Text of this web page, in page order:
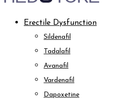
Erectile Dysfunction
Sildenafil
Tadalafil
Avanafil
Vardenafil
Dapoxetine
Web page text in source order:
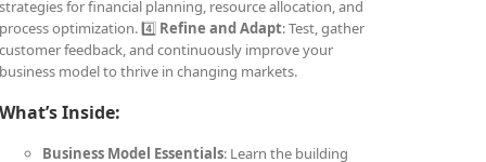
strategies for financial planning, resource allocation, and
process optimization. 4️⃣ Refine and Adapt: Test, gather
customer feedback, and continuously improve your
business model to thrive in changing markets.
What’s Inside:
Business Model Essentials: Learn the building
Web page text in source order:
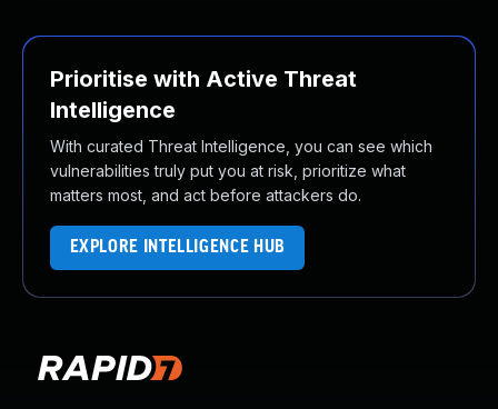
Prioritise with Active Threat
Intelligence
With curated Threat Intelligence, you can see which
vulnerabilities truly put you at risk, prioritize what
matters most, and act before attackers do.
EXPLORE INTELLIGENCE HUB
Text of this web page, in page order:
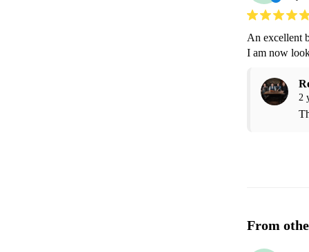
An excellent
I am now
2
From
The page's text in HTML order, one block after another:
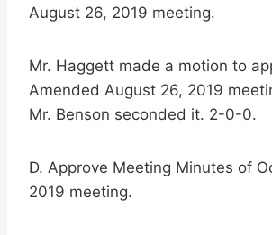
August 26, 2019 meeting.
Mr. Haggett made a motion to
Amended August 26, 2019
Mr. Benson seconded it. 2-0-0.
D. Approve Meeting Minutes of
2019 meeting.
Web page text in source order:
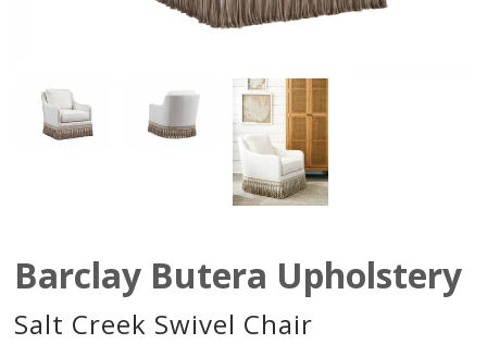
Barclay Butera Upholstery
Salt Creek Swivel Chair
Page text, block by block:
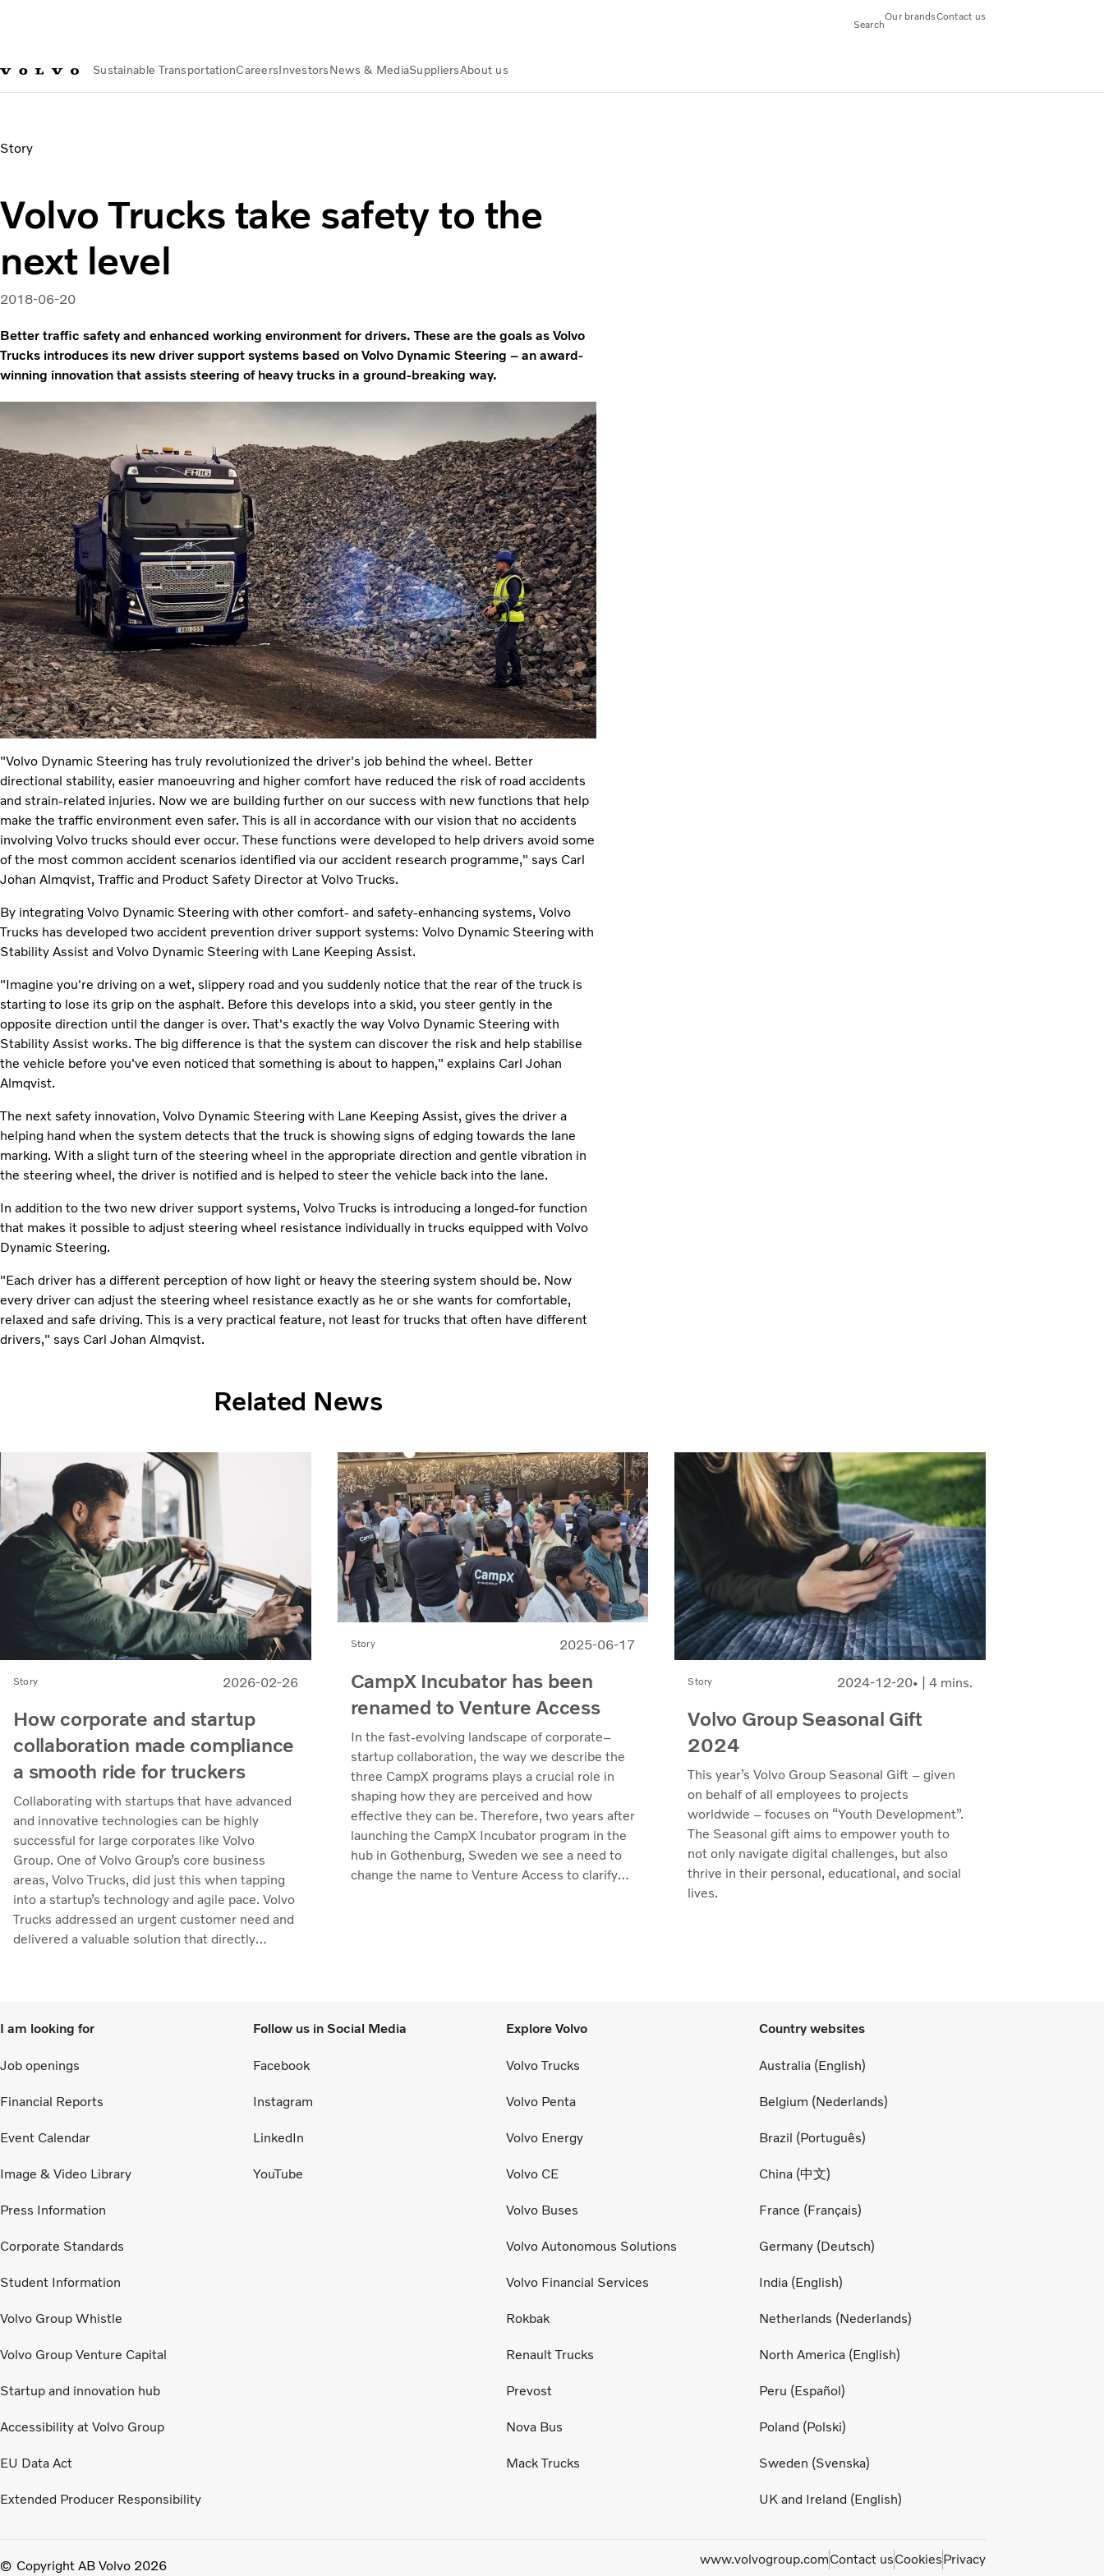
Search
Our brandsContact us
Sustainable TransportationCareersInvestorsNews & MediaSuppliersAbout us
Story
Volvo Trucks take safety to the
next level
2018-06-20
Better traffic safety and enhanced working environment for drivers. These are the goals as Volvo
Trucks introduces its new driver support systems based on Volvo Dynamic Steering – an award-
winning innovation that assists steering of heavy trucks in a ground-breaking way.
"Volvo Dynamic Steering has truly revolutionized the driver's job behind the wheel. Better
directional stability, easier manoeuvring and higher comfort have reduced the risk of road accidents
and strain-related injuries. Now we are building further on our success with new functions that help
make the traffic environment even safer. This is all in accordance with our vision that no accidents
involving Volvo trucks should ever occur. These functions were developed to help drivers avoid some
of the most common accident scenarios identified via our accident research programme," says Carl
Johan Almqvist, Traffic and Product Safety Director at Volvo Trucks.
By integrating Volvo Dynamic Steering with other comfort- and safety-enhancing systems, Volvo
Trucks has developed two accident prevention driver support systems: Volvo Dynamic Steering with
Stability Assist and Volvo Dynamic Steering with Lane Keeping Assist.
"Imagine you're driving on a wet, slippery road and you suddenly notice that the rear of the truck is
starting to lose its grip on the asphalt. Before this develops into a skid, you steer gently in the
opposite direction until the danger is over. That's exactly the way Volvo Dynamic Steering with
Stability Assist works. The big difference is that the system can discover the risk and help stabilise
the vehicle before you've even noticed that something is about to happen," explains Carl Johan
Almqvist.
The next safety innovation, Volvo Dynamic Steering with Lane Keeping Assist, gives the driver a
helping hand when the system detects that the truck is showing signs of edging towards the lane
marking. With a slight turn of the steering wheel in the appropriate direction and gentle vibration in
the steering wheel, the driver is notified and is helped to steer the vehicle back into the lane.
In addition to the two new driver support systems, Volvo Trucks is introducing a longed-for function
that makes it possible to adjust steering wheel resistance individually in trucks equipped with Volvo
Dynamic Steering.
"Each driver has a different perception of how light or heavy the steering system should be. Now
every driver can adjust the steering wheel resistance exactly as he or she wants for comfortable,
relaxed and safe driving. This is a very practical feature, not least for trucks that often have different
drivers," says Carl Johan Almqvist.
Related News
Story 2026-02-26
How corporate and startup
collaboration made compliance
a smooth ride for truckers
Collaborating with startups that have advanced
and innovative technologies can be highly
successful for large corporates like Volvo
Group. One of Volvo Group’s core business
areas, Volvo Trucks, did just this when tapping
into a startup’s technology and agile pace. Volvo
Trucks addressed an urgent customer need and
delivered a valuable solution that directly
Story 2025-06-17
CampX Incubator has been
renamed to Venture Access
In the fast-evolving landscape of corporate–
startup collaboration, the way we describe the
three CampX programs plays a crucial role in
shaping how they are perceived and how
effective they can be. Therefore, two years after
launching the CampX Incubator program in the
hub in Gothenburg, Sweden we see a need to
change the name to Venture Access to clarify
Story 2024-12-20 | 4 mins.
Volvo Group Seasonal Gift
2024
This year’s Volvo Group Seasonal Gift – given
on behalf of all employees to projects
worldwide – focuses on “Youth Development”.
The Seasonal gift aims to empower youth to
not only navigate digital challenges, but also
thrive in their personal, educational, and social
lives.
I am looking for
Job openings
Financial Reports
Event Calendar
Image & Video Library
Press Information
Corporate Standards
Student Information
Volvo Group Whistle
Volvo Group Venture Capital
Startup and innovation hub
Accessibility at Volvo Group
EU Data Act
Extended Producer Responsibility
Follow us in Social Media
Facebook
Instagram
LinkedIn
YouTube
Explore Volvo
Volvo Trucks
Volvo Penta
Volvo Energy
Volvo CE
Volvo Buses
Volvo Autonomous Solutions
Volvo Financial Services
Rokbak
Renault Trucks
Prevost
Nova Bus
Mack Trucks
Country websites
Australia (English)
Belgium (Nederlands)
Brazil (Português)
China (中文)
France (Français)
Germany (Deutsch)
India (English)
Netherlands (Nederlands)
North America (English)
Peru (Español)
Poland (Polski)
Sweden (Svenska)
UK and Ireland (English)
Copyright AB Volvo 2026 www.volvogroup.comContact usCookiesPrivacy
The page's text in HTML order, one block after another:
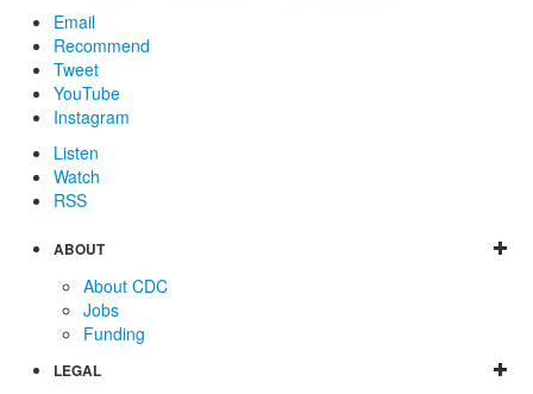
Email
Recommend
Tweet
YouTube
Instagram
Listen
Watch
RSS
ABOUT
About CDC
Jobs
Funding
LEGAL
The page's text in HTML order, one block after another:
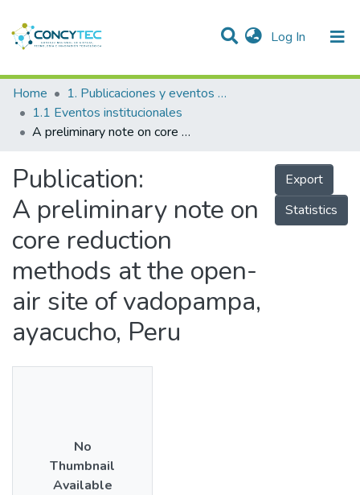
Log In (current)
Communities & Collections
Research Outputs
People
Statistics
Home
1. Publicaciones y eventos institucionales
1.1 Eventos institucionales
A preliminary note on core reduction methods at the open-air site of vadopampa, ayacucho, Peru
Publication:
A preliminary note on
core reduction
methods at the open-
air site of vadopampa,
ayacucho, Peru
Export
Statistics
No
Thumbnail
Available
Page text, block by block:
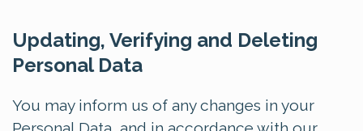
Updating, Verifying and Deleting
Personal Data
You may inform us of any changes in your
Personal Data, and in accordance with our
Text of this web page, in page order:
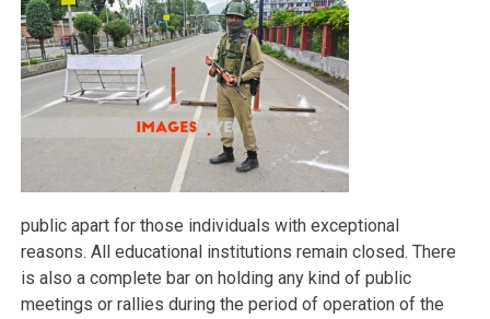
public apart for those individuals with exceptional
reasons. All educational institutions remain closed. There
is also a complete bar on holding any kind of public
meetings or rallies during the period of operation of the
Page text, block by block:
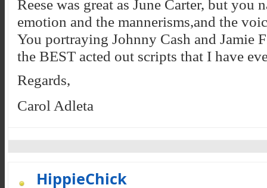
Reese was great as June Carter, but
emotion and the mannerisms,and the
You portraying Johnny Cash and Jamie
the BEST acted out scripts that I have
Regards,
Carol Adleta
HippieChick
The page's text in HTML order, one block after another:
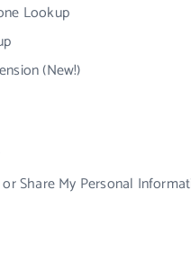
Lookup
(New!)
Share My Personal
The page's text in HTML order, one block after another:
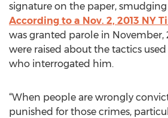
signature on the paper,
According to a Nov. 2, 2013 NY
was granted parole in November,
were raised about the tactics
who interrogated him.
“When people are wrongly
punished for those crimes,
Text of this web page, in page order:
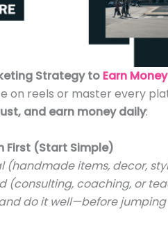
Strategy to Earn Money
on reels or master every
and earn money daily:
First (Start Simple)
(handmade items, decor,
(consulting, coaching, or
do it well—before jumping
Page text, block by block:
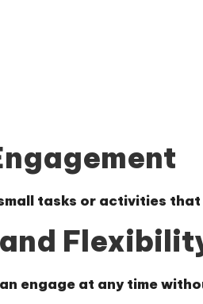
tasks or activities
engage at any time
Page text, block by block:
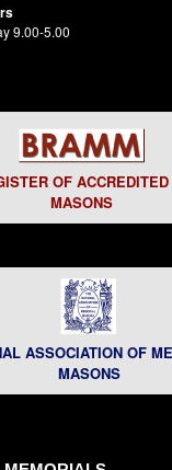
9.00-5.00
OF
MASONS
ASSOCIATION OF
MASONS
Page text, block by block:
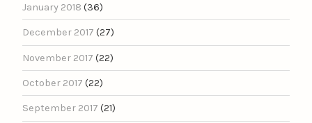
January 2018 (36)
December 2017 (27)
November 2017 (22)
October 2017 (22)
September 2017 (21)

########################################

§ **Goal of the exercise**: Exact copies of all the entries are needed; output them without the pictures.

§ **Exercise response**:
Text of this web page, in page order:
Erectile Dysfunction
Sildenafil
Tadalafil
Avanafil
Vardenafil
Dapoxetine
Web page text in source order:
strategies for financial planning, resource allocation, and
process optimization. 4️⃣ Refine and Adapt: Test, gather
customer feedback, and continuously improve your
business model to thrive in changing markets.
What’s Inside:
Business Model Essentials: Learn the building
Web page text in source order:
Prioritise with Active Threat
Intelligence
With curated Threat Intelligence, you can see which
vulnerabilities truly put you at risk, prioritize what
matters most, and act before attackers do.
EXPLORE INTELLIGENCE HUB
Text of this web page, in page order:
An excellent
I am now
2
From
The page's text in HTML order, one block after another:
August 26, 2019 meeting.
Mr. Haggett made a motion to
Amended August 26, 2019
Mr. Benson seconded it. 2-0-0.
D. Approve Meeting Minutes of
2019 meeting.
Web page text in source order:
Barclay Butera Upholstery
Salt Creek Swivel Chair
Page text, block by block:
Search
Our brandsContact us
Sustainable TransportationCareersInvestorsNews & MediaSuppliersAbout us
Story
Volvo Trucks take safety to the
next level
2018-06-20
Better traffic safety and enhanced working environment for drivers. These are the goals as Volvo
Trucks introduces its new driver support systems based on Volvo Dynamic Steering – an award-
winning innovation that assists steering of heavy trucks in a ground-breaking way.
"Volvo Dynamic Steering has truly revolutionized the driver's job behind the wheel. Better
directional stability, easier manoeuvring and higher comfort have reduced the risk of road accidents
and strain-related injuries. Now we are building further on our success with new functions that help
make the traffic environment even safer. This is all in accordance with our vision that no accidents
involving Volvo trucks should ever occur. These functions were developed to help drivers avoid some
of the most common accident scenarios identified via our accident research programme," says Carl
Johan Almqvist, Traffic and Product Safety Director at Volvo Trucks.
By integrating Volvo Dynamic Steering with other comfort- and safety-enhancing systems, Volvo
Trucks has developed two accident prevention driver support systems: Volvo Dynamic Steering with
Stability Assist and Volvo Dynamic Steering with Lane Keeping Assist.
"Imagine you're driving on a wet, slippery road and you suddenly notice that the rear of the truck is
starting to lose its grip on the asphalt. Before this develops into a skid, you steer gently in the
opposite direction until the danger is over. That's exactly the way Volvo Dynamic Steering with
Stability Assist works. The big difference is that the system can discover the risk and help stabilise
the vehicle before you've even noticed that something is about to happen," explains Carl Johan
Almqvist.
The next safety innovation, Volvo Dynamic Steering with Lane Keeping Assist, gives the driver a
helping hand when the system detects that the truck is showing signs of edging towards the lane
marking. With a slight turn of the steering wheel in the appropriate direction and gentle vibration in
the steering wheel, the driver is notified and is helped to steer the vehicle back into the lane.
In addition to the two new driver support systems, Volvo Trucks is introducing a longed-for function
that makes it possible to adjust steering wheel resistance individually in trucks equipped with Volvo
Dynamic Steering.
"Each driver has a different perception of how light or heavy the steering system should be. Now
every driver can adjust the steering wheel resistance exactly as he or she wants for comfortable,
relaxed and safe driving. This is a very practical feature, not least for trucks that often have different
drivers," says Carl Johan Almqvist.
Related News
Story 2026-02-26
How corporate and startup
collaboration made compliance
a smooth ride for truckers
Collaborating with startups that have advanced
and innovative technologies can be highly
successful for large corporates like Volvo
Group. One of Volvo Group’s core business
areas, Volvo Trucks, did just this when tapping
into a startup’s technology and agile pace. Volvo
Trucks addressed an urgent customer need and
delivered a valuable solution that directly
Story 2025-06-17
CampX Incubator has been
renamed to Venture Access
In the fast-evolving landscape of corporate–
startup collaboration, the way we describe the
three CampX programs plays a crucial role in
shaping how they are perceived and how
effective they can be. Therefore, two years after
launching the CampX Incubator program in the
hub in Gothenburg, Sweden we see a need to
change the name to Venture Access to clarify
Story 2024-12-20 | 4 mins.
Volvo Group Seasonal Gift
2024
This year’s Volvo Group Seasonal Gift – given
on behalf of all employees to projects
worldwide – focuses on “Youth Development”.
The Seasonal gift aims to empower youth to
not only navigate digital challenges, but also
thrive in their personal, educational, and social
lives.
I am looking for
Job openings
Financial Reports
Event Calendar
Image & Video Library
Press Information
Corporate Standards
Student Information
Volvo Group Whistle
Volvo Group Venture Capital
Startup and innovation hub
Accessibility at Volvo Group
EU Data Act
Extended Producer Responsibility
Follow us in Social Media
Facebook
Instagram
LinkedIn
YouTube
Explore Volvo
Volvo Trucks
Volvo Penta
Volvo Energy
Volvo CE
Volvo Buses
Volvo Autonomous Solutions
Volvo Financial Services
Rokbak
Renault Trucks
Prevost
Nova Bus
Mack Trucks
Country websites
Australia (English)
Belgium (Nederlands)
Brazil (Português)
China (中文)
France (Français)
Germany (Deutsch)
India (English)
Netherlands (Nederlands)
North America (English)
Peru (Español)
Poland (Polski)
Sweden (Svenska)
UK and Ireland (English)
Copyright AB Volvo 2026 www.volvogroup.comContact usCookiesPrivacy
The page's text in HTML order, one block after another:
Email
Recommend
Tweet
YouTube
Instagram
Listen
Watch
RSS
ABOUT
About CDC
Jobs
Funding
LEGAL
The page's text in HTML order, one block after another:
Log In (current)
Communities & Collections
Research Outputs
People
Statistics
Home
1. Publicaciones y eventos institucionales
1.1 Eventos institucionales
A preliminary note on core reduction methods at the open-air site of vadopampa, ayacucho, Peru
Publication:
A preliminary note on
core reduction
methods at the open-
air site of vadopampa,
ayacucho, Peru
Export
Statistics
No
Thumbnail
Available
Page text, block by block:
Updating, Verifying and Deleting
Personal Data
You may inform us of any changes in your
Personal Data, and in accordance with our
Text of this web page, in page order:
public apart for those individuals with exceptional
reasons. All educational institutions remain closed. There
is also a complete bar on holding any kind of public
meetings or rallies during the period of operation of the
Page text, block by block:
Reese was great as June Carter, but
emotion and the mannerisms,and the
You portraying Johnny Cash and Jamie
the BEST acted out scripts that I have
Regards,
Carol Adleta
HippieChick
The page's text in HTML order, one block after another:
Lookup
(New!)
Share My Personal
The page's text in HTML order, one block after another:
signature on the paper,
According to a Nov. 2, 2013 NY
was granted parole in November,
were raised about the tactics
who interrogated him.
“When people are wrongly
punished for those crimes,
Text of this web page, in page order:
Strategy to Earn Money
on reels or master every
and earn money daily:
First (Start Simple)
(handmade items, decor,
(consulting, coaching, or
do it well—before jumping
Page text, block by block:
tasks or activities
engage at any time
Page text, block by block:
9.00-5.00
OF
MASONS
ASSOCIATION OF
MASONS
Page text, block by block:
January 2018 (36)
December 2017 (27)
November 2017 (22)
October 2017 (22)
September 2017 (21)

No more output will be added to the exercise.